We can calculate an efficient frontier using scipy.optimize.minimize and the historical estimates for asset returns, standard deviations, and the covariance matrix. The code can be found in the efficient_frontier subfolder of the repo for this chapter and implements the following sequence of steps:
- The simulation generates random weights using the Dirichlet distribution, and computes the mean, standard deviation, and SR for each sample portfolio using the historical return data:
def simulate_portfolios(mean_ret, cov, rf_rate=rf_rate, short=True):
alpha = np.full(shape=n_assets, fill_value=.01)
weights = dirichlet(alpha=alpha, size=NUM_PF)
weights *= choice([-1, 1], size=weights.shape)
returns = weights @ mean_ret.values + 1
returns = returns ** periods_per_year - 1
std = (weights @ monthly_returns.T).std(1)

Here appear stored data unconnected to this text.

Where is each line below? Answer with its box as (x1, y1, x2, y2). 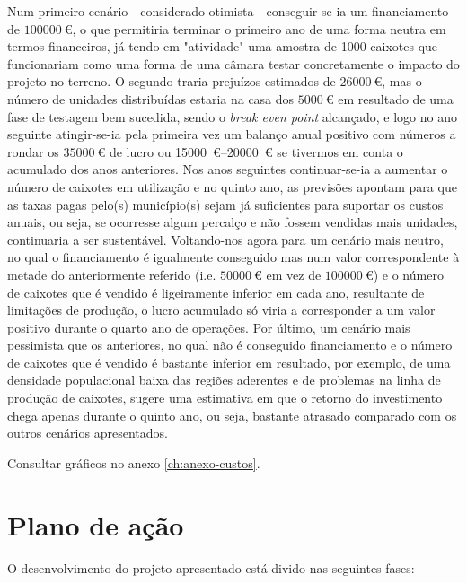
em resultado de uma (338, 89, 454, 108)
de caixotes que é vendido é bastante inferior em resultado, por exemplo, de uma (7, 352, 451, 371)
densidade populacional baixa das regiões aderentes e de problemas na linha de (7, 370, 441, 389)
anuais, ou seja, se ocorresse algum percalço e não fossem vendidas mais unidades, (7, 213, 458, 231)
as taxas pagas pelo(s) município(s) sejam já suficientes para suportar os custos (7, 195, 444, 213)
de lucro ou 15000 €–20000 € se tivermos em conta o (109, 142, 403, 161)
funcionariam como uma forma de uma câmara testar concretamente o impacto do (7, 54, 460, 73)
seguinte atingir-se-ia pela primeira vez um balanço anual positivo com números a (7, 125, 456, 144)
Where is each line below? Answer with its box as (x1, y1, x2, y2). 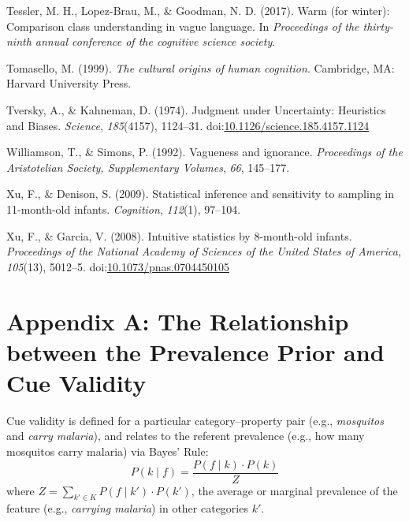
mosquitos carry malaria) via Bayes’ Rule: (6, 443, 209, 459)
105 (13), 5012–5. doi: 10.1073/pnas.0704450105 (6, 258, 229, 274)
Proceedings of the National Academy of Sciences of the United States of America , (6, 243, 401, 259)
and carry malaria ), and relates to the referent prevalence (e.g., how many (6, 427, 365, 444)
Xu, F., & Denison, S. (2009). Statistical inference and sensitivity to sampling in (6, 185, 395, 202)
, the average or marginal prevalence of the (191, 482, 398, 498)
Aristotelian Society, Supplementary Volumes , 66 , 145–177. (6, 158, 290, 175)
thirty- (363, 17, 393, 34)
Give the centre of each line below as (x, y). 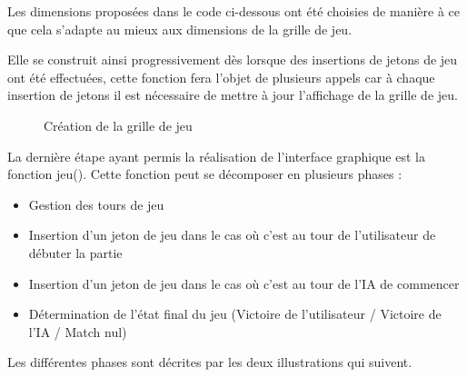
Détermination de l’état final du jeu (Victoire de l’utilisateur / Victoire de (235, 314)
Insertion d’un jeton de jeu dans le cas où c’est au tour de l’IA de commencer (244, 283)
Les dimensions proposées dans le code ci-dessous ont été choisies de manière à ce (233, 11)
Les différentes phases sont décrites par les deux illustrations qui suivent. (210, 362)
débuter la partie (75, 252)
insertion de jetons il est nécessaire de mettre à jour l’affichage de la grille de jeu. (233, 95)
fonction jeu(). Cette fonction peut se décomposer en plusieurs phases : (205, 174)
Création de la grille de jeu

std *= np.sqrt(periods_per_year)
sharpe = (returns - rf_rate) / std
return pd.DataFrame({'Annualized Standard Deviation': std,
'Annualized Returns': returns,
'Sharpe Ratio': sharpe}), weights
- Set up the quadratic optimization problem to solve for the minimum standard deviation for a given return or the maximum SR. To this end, define the functions that measure the key metrics:
def portfolio_std(wt, rt=None, cov=None):
"""Annualized PF standard deviation"""
return np.sqrt(wt @ cov @ wt * periods_per_year)
def portfolio_returns(wt, rt=None, cov=None):
"""Annualized PF returns"""
return (wt @ rt + 1) ** periods_per_year - 1
def portfolio_performance(wt, rt, cov):
"""Annualized PF returns & standard deviation"""
r = portfolio_returns(wt, rt=rt)
sd = portfolio_std(wt, cov=cov)
return r, sd
- Define a target function that represents the negative SR for scipy's minimize function to optimize given the constraints that the weights are bounded by, [-1, 1], and sum to one in absolute terms:
def neg_sharpe_ratio(weights, mean_ret, cov):
r, sd = portfolio_performance(weights, mean_ret, cov)
return -(r - rf_rate) / sd
weight_constraint = {'type': 'eq',
'fun': lambda x: np.sum(np.abs(x)) - 1}
def max_sharpe_ratio(mean_ret, cov, short=True):
return minimize(fun=neg_sharpe_ratio,
x0=x0,
args=(mean_ret, cov),
method='SLSQP',
bounds=((-1 if short else 0, 1),) * n_assets,
constraints=weight_constraint,
options={'tol':1e-10, 'maxiter':1e4})
- Compute the efficient frontier by iterating over a range of target returns and solving for the corresponding minimum variance portfolios. The optimization problem and the constraints on portfolio risk and return as a function of the weights can be formulated as follows:
def neg_sharpe_ratio(weights, mean_ret, cov):
r, sd = pf_performance(weights, mean_ret, cov)
return -(r - RF_RATE) / sd
def pf_volatility(w, r, c):
return pf_performance(w, r, c)[1]
def efficient_return(mean_ret, cov, target):
args = (mean_ret, cov)
def ret_(weights):
return pf_ret(weights, mean_ret)
constraints = [{'type': 'eq', 'fun': lambda x: ret_(x) -
target},
{'type': 'eq', 'fun': lambda x: np.sum(x) - 1}]
bounds = ((0.0, 1.0),) * n_assets
return minimize(pf_volatility,
x0=x0,
args=args, method='SLSQP',
bounds=bounds,
constraints=constraints)
- The solution requires iterating over ranges of acceptable values to identify optimal risk-return combinations:
def min_vol_target(mean_ret, cov, target, short=True):
def ret_(wt):
return portfolio_returns(wt, mean_ret)
constraints = [{'type': 'eq', 'fun': lambda x: ret_(x) - target},
weight_constraint]
bounds = ((-1 if short else 0, 1),) * n_assets
return minimize(portfolio_std, x0=x0, args=(mean_ret, cov),
method='SLSQP', bounds=bounds,
constraints=constraints,
options={'tol': 1e-10, 'maxiter': 1e4})
def efficient_frontier(mean_ret, cov, ret_range):
return [min_vol_target(mean_ret, cov, ret) for ret in ret_range]
The simulation yields a subset of the feasible portfolios, and the efficient frontier identifies the optimal in-sample return-risk combinations that were achievable given historic data. The below figure shows the result including the minimum variance portfolio and the portfolio that maximizes the SR and several portfolios produce by alternative optimization strategies that we discuss in the following sections.
The portfolio optimization can be run at every evaluation step of the trading strategy to optimize the positions.